My previous work in this has focused on methodologies to characterize chemical spaces using a density-type method (Guha et al, 2006) and investigation of geometric hashing as a way to partition chemical spaces (Dutta et al, 2006). I am currently working with Dr. John Van Drie on methods to identify and characterize activity cliffs (Maggiora, 2006). We recently described a numerical approach to this problem (Guha & Van Drie, 2008) and are currently investigating a number of applications including feature selection, characterization of chemical spaces in terms of activity cliffs and measurement of the ability of arbitrary models (QSAR, docking, pharmacophore, etc.) to encode an SAR.
Anti-malarial Drug Discovery
This is a collaboration with Prof. Jean-Claude Bradley of Drexel University. He is synthesizing compounds using the Ugi reaction, which are then tested for ant-malarial activity by Prof. Phil Rosenthal of UCSF. I am helping generate virtual libraries of Ugi reaction products and screening them against falcipain-2 using docking. We will also be developing QSAR models using inhibitors that have been described in the literature, to provide an alternative virtual screening strategy. I am also developing QSAR models to predict the methanol solubility of the reaction products to further prioritize the synthetic efforts.

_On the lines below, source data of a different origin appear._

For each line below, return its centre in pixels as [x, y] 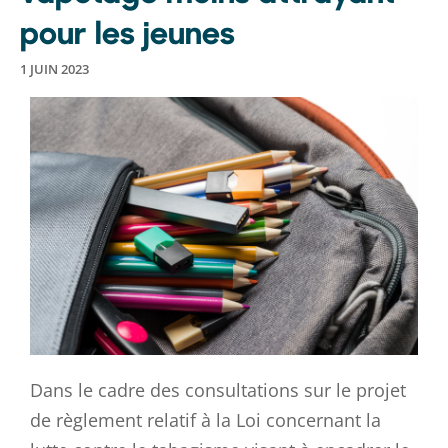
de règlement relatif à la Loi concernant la [205, 420]
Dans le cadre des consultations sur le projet [218, 390]
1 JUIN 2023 [54, 69]
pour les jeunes [127, 30]

At this point, two, micromolar inhibitors have been identified.

Chemical Structure Databases
I am currently working on a 3D version of PubChem which is shape searchable. This project involves a number of components including 3D structure generation, storage in an RDBMS, shape representation and searching. The 3D structure generation is performed using code (smi23d) written by Kevin Gilbert. We employ the distance moment (Ballester & Graham Richards, 2007) to represent shapes in 12-D and then use an R-tree spatial index to allow efficient shape searches.

In collaboration with Marlon Pierce I am investigating techniques to parallelize the database, so that it can scale ot hundreds of millions of molecules from the current 17 million as well as alternative spatial indexing schemes to improve query efficiency. In addition, in collaboration with Kevin Gilbert I am extending the current single-conformer database to a multi-conformer version. Along with various benchmarking tests, we will utilize the database for a variety of applications including diversity analysis and fast docking filters.

Cheminformatics Software Development
I am involved in a number of software development projects, some of which are derived from other research areas whereas others focus on pure development. My development process uses modern software engineering tools and techniques (including version control, unit testing etc.) and most of it is released in an open-source form.

As a contributor to the CDK much of my software development is based on this toolkit. Currently my work on this toolkit focuses on molecular descriptor implementations, improving the build and test systems and pharmacophore representation and searching. I recently implemented a basic pharmacophore search framework in the CDK, which only supports distance constraints (Guha & Van Drie, 2008). Short term plans include adding angle constraints and excluded volumes. More longer term, this framework will be used to develop pharmacophore discovery algorithms.

Being a regular R user much of algorithm development is done within R and I have released a number of packages - rcdk which integrates the CDK with R and rpubchem package which provides an interface to PubChem from within R (Guha, 2007). These projects are ongoing.

Another aspect of my software development work is the design and development of a web service infrastructure covering cheminformatics functionality, data sources and statistical functionality (Dong et al, 2007). One of my projects in this area is the development of a scheme to allow exchange of predictive models (using PMML along wth annotations). The result of this will be that models will be made available as XML documents and hence indexed by search engines allowing us to search for models directly. The next step, is to then support automatic execution of models.